This is our challenge: A peaceful revolution, a revolution of ideas, a revolution of creation. The twenty-first century enlightenment. A global movement to create a new age of tolerance and understanding, empathy and respect. An age of unfettered technological development. An age of sharing ideas and cooperation. An age of artistic and personal expression. We can choose to use new technology for radical positive change or let it be used against us. We can choose to keep the internet free, keep channels of communication open and dig new tunnels into those places where information is still guarded. Or we can let it all close in around us. As we move in to new digital worlds, we must acknowledge the need for honest information and free expression. We must fight to keep the internet open as a marketplace of ideas where all are seated as equals. We must defend our freedoms from those who would seek to control us. We must fight for those who do not yet have a voice. Keep telling your story. All must be heard.

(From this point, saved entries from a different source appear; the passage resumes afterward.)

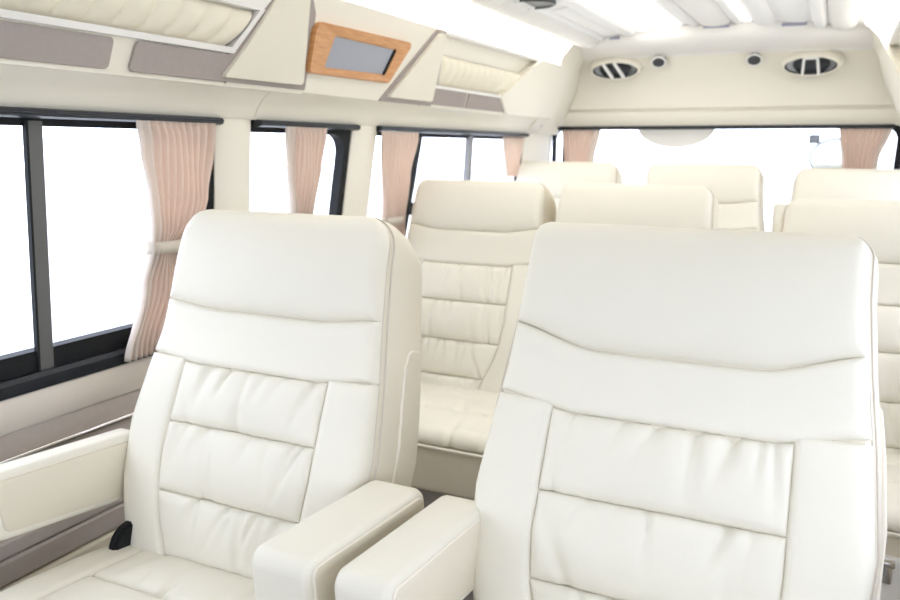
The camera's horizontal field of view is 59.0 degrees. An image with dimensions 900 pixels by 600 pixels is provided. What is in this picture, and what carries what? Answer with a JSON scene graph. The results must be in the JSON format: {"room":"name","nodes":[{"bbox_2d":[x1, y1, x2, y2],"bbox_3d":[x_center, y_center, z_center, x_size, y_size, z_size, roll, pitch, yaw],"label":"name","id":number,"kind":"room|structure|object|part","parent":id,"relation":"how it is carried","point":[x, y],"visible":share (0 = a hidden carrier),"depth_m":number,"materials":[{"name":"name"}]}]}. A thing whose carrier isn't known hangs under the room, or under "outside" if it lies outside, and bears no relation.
{"room":"vehicle interior","nodes":[
{"label":"vehicle interior","id":0,"kind":"room"},
{"bbox_2d":[416,488,474,599],"bbox_3d":[0.154,1.022,1.710,1.950,0.050,5.420,5,12,25],"label":"floor","id":1,"kind":"structure","parent":0,"point":[429,497],"depth_m":3.01,"materials":[{"name":"carpet"}]},
{"bbox_2d":[0,209,423,599],"bbox_3d":[-0.398,0.469,1.314,0.664,1.180,0.802,5,12,25],"label":"passenger seat","id":2,"kind":"object","parent":1,"relation":"on","point":[270,443],"visible":0.98,"depth_m":1.37,"materials":[{"name":"beige leather"}]},
{"bbox_3d":[-0.656,0.325,1.397,0.008,0.123,0.296,5,12,25],"label":"panel","id":3,"kind":"part","parent":2,"relation":"part of","materials":[{"name":"beige leather"}]},
{"bbox_3d":[-0.678,0.323,1.407,0.048,0.149,0.324,5,12,25],"label":"armrest","id":4,"kind":"part","parent":2,"relation":"part of","materials":[{"name":"beige leather"}]},
{"bbox_3d":[-0.485,0.494,1.206,0.330,0.048,0.140,5,12,25],"label":"seat panel","id":5,"kind":"part","parent":2,"relation":"part of","materials":[{"name":"beige leather"}]},
{"bbox_3d":[-0.427,0.483,1.327,0.330,0.051,0.131,5,12,25],"label":"seat panel","id":6,"kind":"part","parent":2,"relation":"part of","materials":[{"name":"beige leather"}]},
{"bbox_3d":[-0.390,0.415,1.392,0.310,0.117,0.071,5,12,25],"label":"quilted panel","id":7,"kind":"part","parent":2,"relation":"part of","materials":[{"name":"beige leather"}]},
{"bbox_3d":[-0.373,0.300,1.404,0.322,0.129,0.083,5,12,25],"label":"quilted panel","id":8,"kind":"part","parent":2,"relation":"part of","materials":[{"name":"beige leather"}]},
{"bbox_3d":[-0.355,0.185,1.419,0.320,0.114,0.078,5,12,25],"label":"quilted panel","id":9,"kind":"part","parent":2,"relation":"part of","materials":[{"name":"beige leather"}]},
{"bbox_3d":[-0.149,0.369,1.157,0.090,0.149,0.324,5,12,25],"label":"armrest","id":10,"kind":"part","parent":2,"relation":"part of","materials":[{"name":"beige leather"}]},
{"bbox_3d":[-0.108,0.373,1.138,0.008,0.123,0.296,5,12,25],"label":"panel","id":11,"kind":"part","parent":2,"relation":"part of","materials":[{"name":"beige leather"}]},
{"bbox_2d":[407,179,719,499],"bbox_3d":[0.203,0.260,2.358,1.053,1.186,0.802,5,12,25],"label":"seat","id":12,"kind":"object","parent":1,"relation":"on","point":[471,241],"visible":0.3,"depth_m":2.48,"materials":[{"name":"beige leather"}]},
{"bbox_3d":[0.139,0.412,2.253,0.996,0.128,0.478,5,12,25],"label":"seat","id":13,"kind":"part","parent":12,"relation":"part of","materials":[{"name":"leather"}]},
{"bbox_3d":[-0.004,0.285,2.519,0.232,0.094,0.063,5,12,25],"label":"quilted panel","id":14,"kind":"part","parent":12,"relation":"part of","materials":[{"name":"beige leather"}]},
{"bbox_3d":[0.073,0.349,2.101,0.836,0.048,0.185,5,12,25],"label":"seat panel","id":15,"kind":"part","parent":12,"relation":"part of","materials":[{"name":"beige leather"}]},
{"bbox_3d":[0.143,0.324,2.244,0.836,0.048,0.140,5,12,25],"label":"seat panel","id":16,"kind":"part","parent":12,"relation":"part of","materials":[{"name":"beige leather"}]},
{"bbox_3d":[0.201,0.313,2.365,0.836,0.051,0.131,5,12,25],"label":"seat panel","id":17,"kind":"part","parent":12,"relation":"part of","materials":[{"name":"beige leather"}]},
{"bbox_3d":[0.011,0.185,2.530,0.310,0.117,0.071,5,12,25],"label":"quilted panel","id":18,"kind":"part","parent":12,"relation":"part of","materials":[{"name":"beige leather"}]},
{"bbox_3d":[0.027,0.069,2.542,0.322,0.129,0.083,5,12,25],"label":"quilted panel","id":19,"kind":"part","parent":12,"relation":"part of","materials":[{"name":"beige leather"}]},
{"bbox_3d":[0.047,-0.052,2.559,0.320,0.127,0.082,5,12,25],"label":"quilted panel","id":20,"kind":"part","parent":12,"relation":"part of","materials":[{"name":"beige leather"}]},
{"bbox_2d":[335,222,886,599],"bbox_3d":[0.205,0.523,1.030,0.616,1.186,0.802,5,12,25],"label":"passenger seat","id":21,"kind":"object","parent":1,"relation":"on","point":[680,413],"visible":1,"depth_m":1.09,"materials":[{"name":"beige leather"}]},
{"bbox_3d":[-0.040,0.380,1.105,0.078,0.149,0.324,5,12,25],"label":"armrest","id":22,"kind":"part","parent":21,"relation":"part of","materials":[{"name":"beige leather"}]},
{"bbox_3d":[-0.004,0.383,1.089,0.008,0.123,0.296,5,12,25],"label":"panel","id":23,"kind":"part","parent":21,"relation":"part of","materials":[{"name":"beige leather"}]},
{"bbox_3d":[0.260,0.471,1.085,0.324,0.117,0.072,5,12,25],"label":"quilted panel","id":24,"kind":"part","parent":21,"relation":"part of","materials":[{"name":"beige leather"}]},
{"bbox_3d":[0.277,0.356,1.096,0.336,0.129,0.083,5,12,25],"label":"quilted panel","id":25,"kind":"part","parent":21,"relation":"part of","materials":[{"name":"beige leather"}]},
{"bbox_3d":[0.296,0.237,1.113,0.335,0.122,0.081,5,12,25],"label":"quilted panel","id":26,"kind":"part","parent":21,"relation":"part of","materials":[{"name":"beige leather"}]},
{"bbox_2d":[779,198,899,599],"bbox_3d":[1.014,0.354,1.973,0.547,1.162,0.812,5,12,25],"label":"passenger seat","id":27,"kind":"object","parent":1,"relation":"on","point":[876,222],"visible":0.21,"depth_m":2.05,"materials":[{"name":"beige leather"}]},
{"bbox_3d":[1.087,0.074,2.074,0.320,0.127,0.082,5,12,25],"label":"quilted panel","id":28,"kind":"part","parent":27,"relation":"part of","materials":[{"name":"beige leather"}]},
{"bbox_3d":[1.068,0.196,2.057,0.322,0.129,0.083,5,12,25],"label":"quilted panel","id":29,"kind":"part","parent":27,"relation":"part of","materials":[{"name":"beige leather"}]},
{"bbox_3d":[1.051,0.311,2.045,0.310,0.117,0.071,5,12,25],"label":"quilted panel","id":30,"kind":"part","parent":27,"relation":"part of","materials":[{"name":"beige leather"}]},
{"bbox_3d":[0.952,0.493,1.870,0.490,0.128,0.478,5,12,25],"label":"seat","id":31,"kind":"part","parent":27,"relation":"part of","materials":[{"name":"leather"}]},
{"bbox_3d":[0.886,0.430,1.718,0.330,0.048,0.185,5,12,25],"label":"seat panel","id":32,"kind":"part","parent":27,"relation":"part of","materials":[{"name":"beige leather"}]},
{"bbox_3d":[0.956,0.405,1.862,0.330,0.048,0.140,5,12,25],"label":"seat panel","id":33,"kind":"part","parent":27,"relation":"part of","materials":[{"name":"beige leather"}]},
{"bbox_3d":[1.014,0.394,1.982,0.330,0.051,0.131,5,12,25],"label":"seat panel","id":34,"kind":"part","parent":27,"relation":"part of","materials":[{"name":"beige leather"}]},
{"bbox_3d":[1.036,0.412,2.033,0.232,0.094,0.063,5,12,25],"label":"quilted panel","id":35,"kind":"part","parent":27,"relation":"part of","materials":[{"name":"beige leather"}]},
{"bbox_3d":[0.971,0.639,3.424,1.960,0.064,1.250,5,12,25],"label":"step","id":36,"kind":"structure","parent":1,"relation":"on","visible":0},
{"bbox_2d":[516,161,622,216],"bbox_3d":[0.400,-0.001,3.421,0.547,1.162,0.802,5,12,25],"label":"passenger seat","id":37,"kind":"object","parent":36,"relation":"on","point":[554,175],"visible":0.13,"depth_m":3.52,"materials":[{"name":"beige leather"}]},
{"bbox_2d":[645,163,764,230],"bbox_3d":[0.929,0.051,3.172,0.547,1.162,0.802,5,12,25],"label":"passenger seat","id":38,"kind":"object","parent":36,"relation":"on","point":[738,189],"visible":0.1,"depth_m":3.23,"materials":[{"name":"beige leather"}]},
{"bbox_2d":[771,168,899,231],"bbox_3d":[1.445,0.112,2.931,0.573,1.162,0.802,5,12,25],"label":"passenger seat","id":39,"kind":"object","parent":36,"relation":"on","point":[808,183],"visible":0.1,"depth_m":3.05,"materials":[{"name":"beige leather"}]},
{"bbox_3d":[1.327,-0.228,3.215,0.060,0.322,0.070,5,12,25],"label":"folded armrest","id":40,"kind":"part","parent":39,"relation":"part of","materials":[{"name":"beige leather"}]},
{"bbox_2d":[462,0,869,48],"bbox_3d":[0.069,-0.754,1.246,1.185,0.117,5.120,5,12,25],"label":"ceiling","id":41,"kind":"structure","parent":0,"point":[581,23],"depth_m":3.02,"materials":[{"name":"white plastic"}]},
{"bbox_2d":[346,0,572,64],"bbox_3d":[-0.511,-0.731,1.478,0.108,0.138,5.020,5,12,25],"label":"light","id":42,"kind":"object","parent":41,"relation":"attached to","point":[460,17],"visible":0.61,"depth_m":2.71,"materials":[{"name":"white plastic"}]},
{"bbox_2d":[514,0,555,9],"bbox_3d":[0.280,-1.022,2.741,0.172,0.016,0.172,5,12,25],"label":"ceiling vent","id":43,"kind":"object","parent":41,"relation":"in","point":[538,4],"visible":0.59,"depth_m":2.73,"materials":[{"name":"grey plastic"}]},
{"bbox_2d":[525,2,550,6],"bbox_3d":[0.280,-1.023,2.741,0.148,0.006,0.148,5,12,25],"label":"grille","id":44,"kind":"object","parent":43,"relation":"attached to","point":[535,4],"depth_m":2.75,"materials":[{"name":"grey plastic"}]},
{"bbox_3d":[0.570,-1.132,3.251,0.070,0.016,0.770,5,12,25],"label":"channel panel","id":45,"kind":"part","parent":41,"relation":"part of","materials":[{"name":"white plastic"}]},
{"bbox_2d":[587,0,680,30],"bbox_3d":[0.294,-0.957,2.216,0.182,0.024,2.900,5,12,25],"label":"recessed light","id":46,"kind":"object","parent":41,"relation":"in","point":[641,15],"visible":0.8,"depth_m":3.12,"materials":[{"name":"white plastic"}]},
{"bbox_2d":[728,0,750,20],"bbox_3d":[0.620,-0.933,2.061,0.030,0.011,2.900,5,12,25],"label":"recessed light","id":47,"kind":"object","parent":41,"relation":"in","point":[735,4],"visible":1,"depth_m":3.08,"materials":[{"name":"white plastic"}]},
{"bbox_3d":[1.246,-1.083,2.929,0.120,0.018,0.770,5,12,25],"label":"channel panel","id":48,"kind":"part","parent":41,"relation":"part of","materials":[{"name":"white plastic"}]},
{"bbox_2d":[865,0,899,44],"bbox_3d":[0.618,-0.623,0.946,0.108,0.138,5.020,5,12,25],"label":"light","id":49,"kind":"object","parent":41,"relation":"attached to","point":[882,17],"visible":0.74,"depth_m":2.65,"materials":[{"name":"white plastic"}]},
{"bbox_2d":[562,50,899,125],"bbox_3d":[1.254,-0.970,3.699,1.600,0.320,0.238,5,12,25],"label":"panel","id":50,"kind":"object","parent":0,"point":[714,89],"depth_m":3.63,"materials":[{"name":"white plastic"}]},
{"bbox_2d":[527,45,583,134],"bbox_3d":[0.522,-1.026,3.865,0.330,0.434,0.480,5,12,25],"label":"trim","id":51,"kind":"structure","parent":50,"relation":"attached to","point":[573,58],"depth_m":3.83,"materials":[{"name":"white plastic"}]},
{"bbox_2d":[590,58,642,79],"bbox_3d":[0.785,-1.100,3.768,0.250,0.112,0.098,4,12,19],"label":"air vent","id":52,"kind":"object","parent":50,"relation":"in","point":[607,68],"visible":0.99,"depth_m":3.76,"materials":[{"name":"white plastic"}]},
{"bbox_3d":[0.712,-1.093,3.781,0.046,0.062,0.016,4,37,18],"label":"blade","id":53,"kind":"part","parent":52,"relation":"part of","materials":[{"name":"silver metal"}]},
{"bbox_3d":[0.851,-1.084,3.735,0.046,0.062,0.016,4,37,18],"label":"blade","id":54,"kind":"part","parent":52,"relation":"part of","materials":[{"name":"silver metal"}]},
{"bbox_2d":[651,56,665,67],"bbox_3d":[0.964,-1.100,3.674,0.070,0.058,0.050,5,12,22],"label":"spot lamp","id":55,"kind":"object","parent":50,"relation":"attached to","point":[658,61],"visible":1,"depth_m":3.66,"materials":[{"name":"white plastic"}]},
{"bbox_2d":[557,124,895,129],"bbox_3d":[1.217,-0.801,3.696,1.495,0.018,0.020,5,12,25],"label":"rail","id":56,"kind":"object","parent":50,"relation":"attached to","point":[834,126],"visible":1,"depth_m":3.65,"materials":[{"name":"black"}]},
{"bbox_2d":[562,130,599,161],"bbox_3d":[0.654,-0.612,4.025,0.198,0.492,0.038,5,12,25],"label":"curtain","id":57,"kind":"object","parent":56,"relation":"hanging from","point":[578,145],"visible":0.34,"depth_m":3.99,"materials":[{"name":"pink fabric"}]},
{"bbox_2d":[839,128,892,168],"bbox_3d":[1.796,-0.503,3.487,0.204,0.492,0.038,5,12,25],"label":"curtain","id":58,"kind":"object","parent":56,"relation":"hanging from","point":[861,148],"visible":0.38,"depth_m":3.46,"materials":[{"name":"pink fabric"}]},
{"bbox_2d":[581,21,873,61],"bbox_3d":[1.226,-1.160,3.601,1.320,0.125,0.372,5,12,25],"label":"trim","id":59,"kind":"structure","parent":50,"relation":"attached to","point":[745,37],"depth_m":3.45,"materials":[{"name":"white plastic"}]},
{"bbox_2d":[746,53,762,65],"bbox_3d":[1.337,-1.058,3.499,0.070,0.058,0.050,5,12,22],"label":"spot lamp","id":60,"kind":"object","parent":50,"relation":"attached to","point":[754,59],"visible":1,"depth_m":3.49,"materials":[{"name":"white plastic"}]},
{"bbox_2d":[781,50,844,75],"bbox_3d":[1.549,-1.017,3.409,0.250,0.112,0.098,7,13,30],"label":"air vent","id":61,"kind":"object","parent":50,"relation":"in","point":[814,62],"visible":1,"depth_m":3.40,"materials":[{"name":"white plastic"}]},
{"bbox_3d":[1.479,-1.014,3.437,0.046,0.062,0.016,7,38,30],"label":"blade","id":62,"kind":"part","parent":61,"relation":"part of","materials":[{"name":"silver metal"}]},
{"bbox_3d":[1.606,-0.999,3.365,0.046,0.062,0.016,7,38,30],"label":"blade","id":63,"kind":"part","parent":61,"relation":"part of","materials":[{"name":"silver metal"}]},
{"bbox_2d":[870,28,899,117],"bbox_3d":[1.847,-0.900,3.240,0.330,0.434,0.480,5,12,25],"label":"trim","id":64,"kind":"structure","parent":50,"relation":"attached to","point":[877,42],"depth_m":3.24,"materials":[{"name":"white plastic"}]},
{"bbox_3d":[-0.693,0.521,1.963,0.082,0.832,5.300,5,12,25],"label":"wall","id":65,"kind":"structure","parent":0,"visible":0},
{"bbox_2d":[0,527,117,591],"bbox_3d":[-0.663,0.656,1.962,0.020,0.367,5.280,5,12,25],"label":"trim","id":66,"kind":"structure","parent":65,"relation":"attached to","point":[103,540],"depth_m":1.66,"materials":[{"name":"plastic"}]},
{"bbox_2d":[0,499,123,561],"bbox_3d":[-0.663,0.404,1.914,0.018,0.035,5.280,5,12,25],"label":"trim","id":67,"kind":"structure","parent":65,"relation":"attached to","point":[9,547],"depth_m":1.58,"materials":[{"name":"grey plastic"}]},
{"bbox_2d":[0,501,124,587],"bbox_3d":[-0.662,0.448,1.923,0.019,0.050,5.280,5,12,25],"label":"trim","id":68,"kind":"structure","parent":65,"relation":"attached to","point":[27,561],"depth_m":1.63,"materials":[{"name":"beige plastic"}]},
{"bbox_2d":[0,411,133,463],"bbox_3d":[-0.661,0.235,1.881,0.020,0.012,5.280,5,12,25],"label":"trim","id":69,"kind":"structure","parent":65,"relation":"attached to","point":[122,418],"depth_m":1.63,"materials":[{"name":"silver metal"}]},
{"bbox_2d":[0,388,141,460],"bbox_3d":[-0.664,0.264,1.888,0.014,0.165,5.280,5,12,25],"label":"trim","id":70,"kind":"structure","parent":65,"relation":"attached to","point":[28,438],"depth_m":1.63,"materials":[{"name":"grey fabric"}]},
{"bbox_2d":[0,356,152,435],"bbox_3d":[-0.664,0.149,1.867,0.032,0.066,5.280,5,12,25],"label":"trim","id":71,"kind":"structure","parent":65,"relation":"attached to","point":[19,412],"depth_m":1.61,"materials":[{"name":"beige plastic"}]},
{"bbox_2d":[214,118,250,210],"bbox_3d":[-0.558,-0.184,2.011,0.080,0.550,0.129,5,12,25],"label":"trim","id":72,"kind":"structure","parent":65,"relation":"attached to","point":[232,140],"depth_m":1.96,"materials":[{"name":"white plastic"}]},
{"bbox_2d":[0,64,536,400],"bbox_3d":[-0.695,-0.171,1.692,0.190,0.628,5.050,5,12,25],"label":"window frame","id":73,"kind":"structure","parent":65,"relation":"in","point":[48,363],"depth_m":1.61,"materials":[{"name":"plastic"}]},
{"bbox_3d":[-0.887,0.186,1.395,0.034,0.032,1.340,5,12,25],"label":"sill","id":74,"kind":"part","parent":73,"relation":"part of","materials":[{"name":"black"}]},
{"bbox_3d":[-0.827,-0.313,1.306,0.030,0.018,1.300,5,12,25],"label":"curtain rail","id":75,"kind":"part","parent":73,"relation":"part of","materials":[{"name":"grey metal"}]},
{"bbox_2d":[124,120,215,361],"bbox_3d":[-0.621,-0.139,1.776,0.059,0.506,0.284,6,12,27],"label":"curtain","id":76,"kind":"object","parent":73,"relation":"hanging from","point":[177,158],"visible":0.88,"depth_m":1.75,"materials":[{"name":"pink fabric"}]},
{"bbox_2d":[0,0,571,118],"bbox_3d":[-0.583,-0.553,1.548,0.156,0.238,5.020,5,12,25],"label":"panel","id":77,"kind":"object","parent":65,"relation":"attached to","point":[262,45],"visible":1,"depth_m":1.80,"materials":[{"name":"white plastic"}]},
{"bbox_3d":[-0.286,-0.670,2.156,0.126,0.227,0.895,5,12,25],"label":"plate","id":78,"kind":"part","parent":77,"relation":"part of","materials":[{"name":"white plastic"}]},
{"bbox_2d":[305,22,410,82],"bbox_3d":[-0.248,-0.670,2.189,0.067,0.122,0.486,5,12,25],"label":"wall monitor","id":79,"kind":"object","parent":77,"relation":"on","point":[333,50],"visible":0.97,"depth_m":2.15,"materials":[{"name":"brown wood"}]},
{"bbox_3d":[0.356,-0.915,3.453,0.137,0.228,0.710,5,12,25],"label":"plate","id":80,"kind":"part","parent":77,"relation":"part of","materials":[{"name":"white plastic"}]},
{"bbox_2d":[212,119,360,214],"bbox_3d":[-0.443,-0.223,2.220,0.099,0.535,0.621,5,12,25],"label":"window","id":81,"kind":"structure","parent":65,"relation":"in","point":[341,138],"depth_m":2.40,"materials":[{"name":"black metal"}]},
{"bbox_2d":[285,126,326,213],"bbox_3d":[-0.407,-0.225,2.220,0.063,0.502,0.184,5,12,25],"label":"curtain","id":82,"kind":"object","parent":81,"relation":"hanging from","point":[304,146],"visible":0.47,"depth_m":2.17,"materials":[{"name":"pink fabric"}]},
{"bbox_3d":[-0.384,-0.485,2.211,0.030,0.018,0.465,5,12,25],"label":"curtain rail","id":83,"kind":"part","parent":81,"relation":"part of","materials":[{"name":"grey metal"}]},
{"bbox_2d":[342,125,376,216],"bbox_3d":[-0.309,-0.281,2.518,0.080,0.550,0.224,5,12,25],"label":"trim","id":84,"kind":"structure","parent":65,"relation":"attached to","point":[362,141],"depth_m":2.48,"materials":[{"name":"white plastic"}]},
{"bbox_2d":[376,126,529,236],"bbox_3d":[0.009,-0.398,3.143,0.099,0.535,1.547,5,12,25],"label":"window","id":85,"kind":"structure","parent":65,"relation":"in","point":[469,139],"depth_m":2.98,"materials":[{"name":"black metal"}]},
{"bbox_2d":[381,131,418,235],"bbox_3d":[-0.178,-0.312,2.684,0.059,0.500,0.244,5,12,25],"label":"curtain","id":86,"kind":"object","parent":85,"relation":"hanging from","point":[398,149],"visible":0.54,"depth_m":2.63,"materials":[{"name":"pink fabric"}]},
{"bbox_3d":[-0.005,-0.400,3.154,0.063,0.534,1.540,5,12,25],"label":"frame","id":87,"kind":"part","parent":85,"relation":"part of","materials":[{"name":"black metal"}]},
{"bbox_3d":[0.066,-0.659,3.130,0.030,0.018,1.350,5,12,25],"label":"curtain rail","id":88,"kind":"part","parent":85,"relation":"part of","materials":[{"name":"grey metal"}]},
{"bbox_2d":[502,136,522,176],"bbox_3d":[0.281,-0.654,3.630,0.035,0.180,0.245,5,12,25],"label":"curtain","id":89,"kind":"object","parent":85,"relation":"hanging from","point":[512,146],"visible":0.98,"depth_m":3.62,"materials":[{"name":"pink fabric"}]},
{"bbox_2d":[513,134,551,180],"bbox_3d":[0.409,-0.558,3.986,0.080,0.550,0.400,5,12,25],"label":"trim","id":90,"kind":"structure","parent":65,"relation":"attached to","point":[536,147],"depth_m":3.90,"materials":[{"name":"white plastic"}]},
{"bbox_3d":[1.260,0.142,3.936,1.860,0.850,0.085,5,12,25],"label":"wall","id":91,"kind":"structure","parent":0,"visible":0},
{"bbox_2d":[552,125,899,168],"bbox_3d":[1.240,-0.547,3.801,1.580,0.565,0.040,5,12,25],"label":"window","id":92,"kind":"structure","parent":91,"relation":"in","point":[896,165],"depth_m":3.45,"materials":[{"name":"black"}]},
{"bbox_2d":[639,129,714,147],"bbox_3d":[1.083,-0.781,3.821,0.360,0.098,0.018,5,12,25],"label":"brake light cover","id":93,"kind":"object","parent":92,"relation":"attached to","point":[665,138],"visible":0.89,"depth_m":3.81,"materials":[{"name":"white plastic"}]},
{"bbox_2d":[808,135,841,168],"bbox_3d":[1.766,-0.651,3.626,0.250,0.200,0.120,5,12,25],"label":"mirror","id":94,"kind":"object","parent":92,"relation":"attached to","point":[827,153],"visible":0.46,"depth_m":3.68,"materials":[{"name":"silver metal"}]},
{"bbox_3d":[0.350,-0.112,-0.009,0.190,0.094,2.925,5,12,25],"label":"trim","id":95,"kind":"structure","parent":0,"visible":0},
{"bbox_2d":[878,17,899,114],"bbox_3d":[0.689,-0.432,0.948,0.156,0.238,5.020,5,12,25],"label":"console","id":96,"kind":"object","parent":95,"relation":"attached to","point":[889,55],"visible":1,"depth_m":2.79,"materials":[{"name":"white plastic"}]},
{"label":"outside","id":97,"kind":"structure","parent":0,"visible":0},
{"bbox_2d":[0,166,793,354],"bbox_3d":[-0.009,1.935,0.371,120.000,0.100,120.000,5,12,25],"label":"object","id":98,"kind":"structure","parent":97,"point":[98,219],"depth_m":17.97,"materials":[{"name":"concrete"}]}
]}

The letter, published this week on Anonymous-affiliated website AnonNews.org, may seem out-of-character for Anonymous, which is, by all accounts, a loose-knit group that collectively holds few (if any) idealistic positions. 4chan.org, the site from which Anonymous originated, is about as amoral as any place online.

To further prove that Anonymous is without a guiding doctrine, a “note to journalists” published on AnonNews states that Anonymous has no “official position” on a wide-variety of political talking-points, including taxes, global warming, and the wars in Iraq and Afghanistan. The only true stance Anonymous has taken is on “LULZ” — the oft-stated motivating factor for Anonymous — which is more or less the opposite of righteous action, and about as far from “lasting, meaningful change for the human race” as you can get.

That said, the group’s round of pro-WikiLeaks attacks on Visa, Master Card and PayPal, their take-downs of government websites in the Middle East, and the newly-established “Operation Wisconsin” show that Anonymous does, at least some of the time, hold a moral compass. Whether or not that compass is consistent, however, remains unclear.

Most likely, truth about Anonymous’ ideals and intentions lie somewhere in the middle, between meaningless LULZ and “twenty-first century enlightenment.” Many of the press releases and open letters published to AnonNews are most likely written by a few members of Anonymous, and don’t represent the sentiments of the group as a whole — as if such a thing truly exists. But that doesn’t mean the group won’t evolve into something new, something with a cohesive guiding purpose. We’ll just have to wait and see. This letter could be the beginning.

Read the full letter here.

Andrew Couts
Features Editor for Digital Trends, Andrew Couts covers a wide swath of consumer technology topics, with particular focus on…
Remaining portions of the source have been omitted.